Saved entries
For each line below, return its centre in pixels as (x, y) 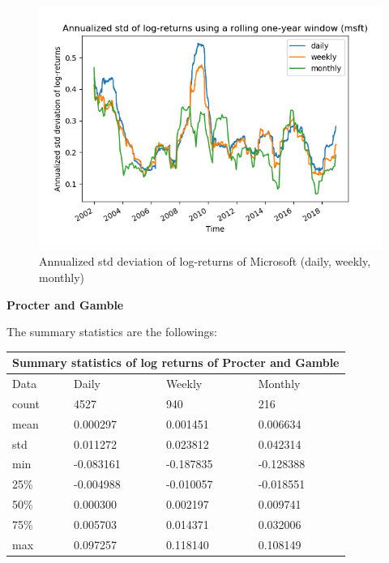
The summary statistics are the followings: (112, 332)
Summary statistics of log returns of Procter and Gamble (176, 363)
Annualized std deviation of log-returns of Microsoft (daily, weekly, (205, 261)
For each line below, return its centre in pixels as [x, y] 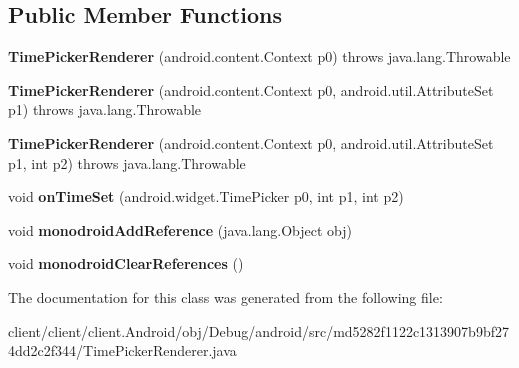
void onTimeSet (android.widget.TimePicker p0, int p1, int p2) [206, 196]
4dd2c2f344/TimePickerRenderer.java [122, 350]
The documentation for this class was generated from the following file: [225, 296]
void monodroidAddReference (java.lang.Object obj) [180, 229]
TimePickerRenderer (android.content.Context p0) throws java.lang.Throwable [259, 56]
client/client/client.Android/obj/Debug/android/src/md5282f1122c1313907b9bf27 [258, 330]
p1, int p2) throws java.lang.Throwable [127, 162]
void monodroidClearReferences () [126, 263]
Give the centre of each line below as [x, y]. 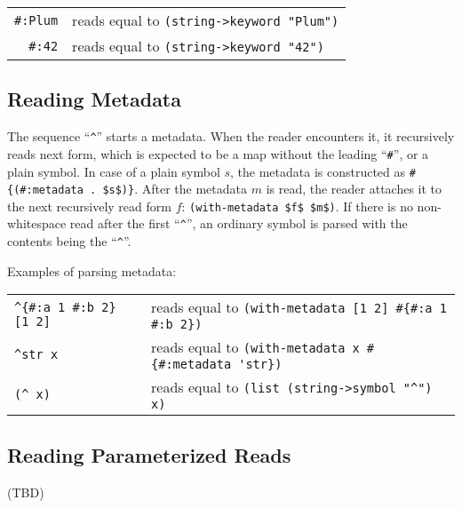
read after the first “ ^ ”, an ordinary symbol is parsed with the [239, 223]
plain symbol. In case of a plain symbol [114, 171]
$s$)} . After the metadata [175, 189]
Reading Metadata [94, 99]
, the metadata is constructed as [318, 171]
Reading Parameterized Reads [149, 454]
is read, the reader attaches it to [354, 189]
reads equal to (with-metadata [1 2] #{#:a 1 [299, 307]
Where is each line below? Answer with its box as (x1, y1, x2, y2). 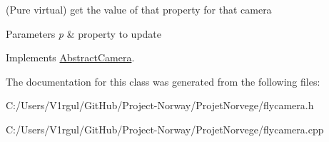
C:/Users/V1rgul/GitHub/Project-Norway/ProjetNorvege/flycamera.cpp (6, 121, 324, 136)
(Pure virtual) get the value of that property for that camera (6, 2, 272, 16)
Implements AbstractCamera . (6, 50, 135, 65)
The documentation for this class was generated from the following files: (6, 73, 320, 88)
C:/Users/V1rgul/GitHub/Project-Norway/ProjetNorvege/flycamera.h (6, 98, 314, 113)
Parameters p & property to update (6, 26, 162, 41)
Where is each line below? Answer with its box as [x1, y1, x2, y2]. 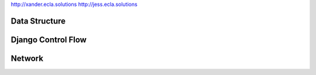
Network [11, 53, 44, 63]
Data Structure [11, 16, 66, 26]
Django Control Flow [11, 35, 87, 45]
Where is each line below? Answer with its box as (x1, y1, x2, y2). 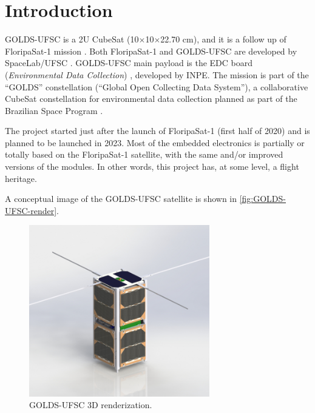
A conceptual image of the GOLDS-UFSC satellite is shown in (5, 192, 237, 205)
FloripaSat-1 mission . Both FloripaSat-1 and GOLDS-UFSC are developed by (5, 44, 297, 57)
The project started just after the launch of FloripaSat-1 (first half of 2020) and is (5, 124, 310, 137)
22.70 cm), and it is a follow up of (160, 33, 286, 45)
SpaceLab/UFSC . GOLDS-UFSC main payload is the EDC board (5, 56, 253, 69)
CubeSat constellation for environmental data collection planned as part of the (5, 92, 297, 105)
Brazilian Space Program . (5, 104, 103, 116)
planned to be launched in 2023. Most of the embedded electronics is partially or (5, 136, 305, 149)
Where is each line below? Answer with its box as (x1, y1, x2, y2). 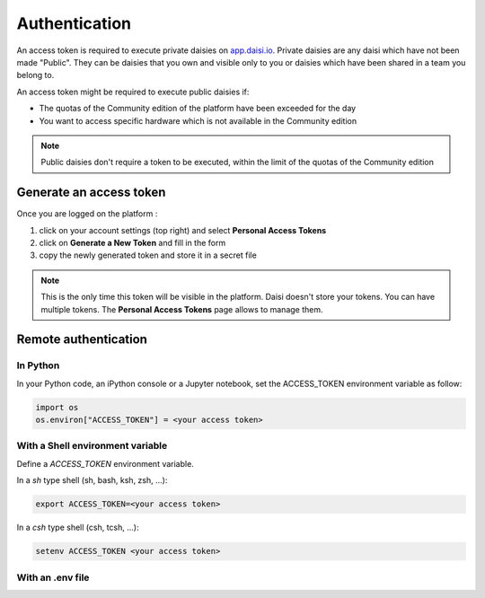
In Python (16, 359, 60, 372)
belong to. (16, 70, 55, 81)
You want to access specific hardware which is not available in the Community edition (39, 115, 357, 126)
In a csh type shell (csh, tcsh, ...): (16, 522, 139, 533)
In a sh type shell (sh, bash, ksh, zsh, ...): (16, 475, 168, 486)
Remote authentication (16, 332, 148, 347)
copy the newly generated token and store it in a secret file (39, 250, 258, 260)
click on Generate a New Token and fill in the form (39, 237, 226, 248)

◆ Instructions for the task ◆
Transcribe every line from the records above without alteration, and leave out the images.

◆ Answer box ◆
For each line below, return its centre in pixels as (x, y) 
The summary statistics are the followings: (112, 332)
Summary statistics of log returns of Procter and Gamble (176, 363)
Annualized std deviation of log-returns of Microsoft (daily, weekly, (205, 261)
For each line below, return its centre in pixels as [x, y] 
void onTimeSet (android.widget.TimePicker p0, int p1, int p2) [206, 196]
4dd2c2f344/TimePickerRenderer.java [122, 350]
The documentation for this class was generated from the following file: [225, 296]
void monodroidAddReference (java.lang.Object obj) [180, 229]
TimePickerRenderer (android.content.Context p0) throws java.lang.Throwable [259, 56]
client/client/client.Android/obj/Debug/android/src/md5282f1122c1313907b9bf27 [258, 330]
p1, int p2) throws java.lang.Throwable [127, 162]
void monodroidClearReferences () [126, 263]
Give the centre of each line below as [x, y]. 
read after the first “ ^ ”, an ordinary symbol is parsed with the [239, 223]
plain symbol. In case of a plain symbol [114, 171]
$s$)} . After the metadata [175, 189]
Reading Metadata [94, 99]
, the metadata is constructed as [318, 171]
Reading Parameterized Reads [149, 454]
is read, the reader attaches it to [354, 189]
reads equal to (with-metadata [1 2] #{#:a 1 [299, 307]
Where is each line below? Answer with its box as (x1, y1, x2, y2). 
C:/Users/V1rgul/GitHub/Project-Norway/ProjetNorvege/flycamera.cpp (6, 121, 324, 136)
(Pure virtual) get the value of that property for that camera (6, 2, 272, 16)
Implements AbstractCamera . (6, 50, 135, 65)
The documentation for this class was generated from the following files: (6, 73, 320, 88)
C:/Users/V1rgul/GitHub/Project-Norway/ProjetNorvege/flycamera.h (6, 98, 314, 113)
Parameters p & property to update (6, 26, 162, 41)
Where is each line below? Answer with its box as [x1, y1, x2, y2]. 
Network [11, 53, 44, 63]
Data Structure [11, 16, 66, 26]
Django Control Flow [11, 35, 87, 45]
Where is each line below? Answer with its box as (x1, y1, x2, y2). 
A conceptual image of the GOLDS-UFSC satellite is shown in (5, 192, 237, 205)
FloripaSat-1 mission . Both FloripaSat-1 and GOLDS-UFSC are developed by (5, 44, 297, 57)
The project started just after the launch of FloripaSat-1 (first half of 2020) and is (5, 124, 310, 137)
22.70 cm), and it is a follow up of (160, 33, 286, 45)
SpaceLab/UFSC . GOLDS-UFSC main payload is the EDC board (5, 56, 253, 69)
CubeSat constellation for environmental data collection planned as part of the (5, 92, 297, 105)
Brazilian Space Program . (5, 104, 103, 116)
planned to be launched in 2023. Most of the embedded electronics is partially or (5, 136, 305, 149)
Where is each line below? Answer with its box as (x1, y1, x2, y2). 
In Python (16, 359, 60, 372)
belong to. (16, 70, 55, 81)
You want to access specific hardware which is not available in the Community edition (39, 115, 357, 126)
In a csh type shell (csh, tcsh, ...): (16, 522, 139, 533)
In a sh type shell (sh, bash, ksh, zsh, ...): (16, 475, 168, 486)
Remote authentication (16, 332, 148, 347)
copy the newly generated token and store it in a secret file (39, 250, 258, 260)
click on Generate a New Token and fill in the form (39, 237, 226, 248)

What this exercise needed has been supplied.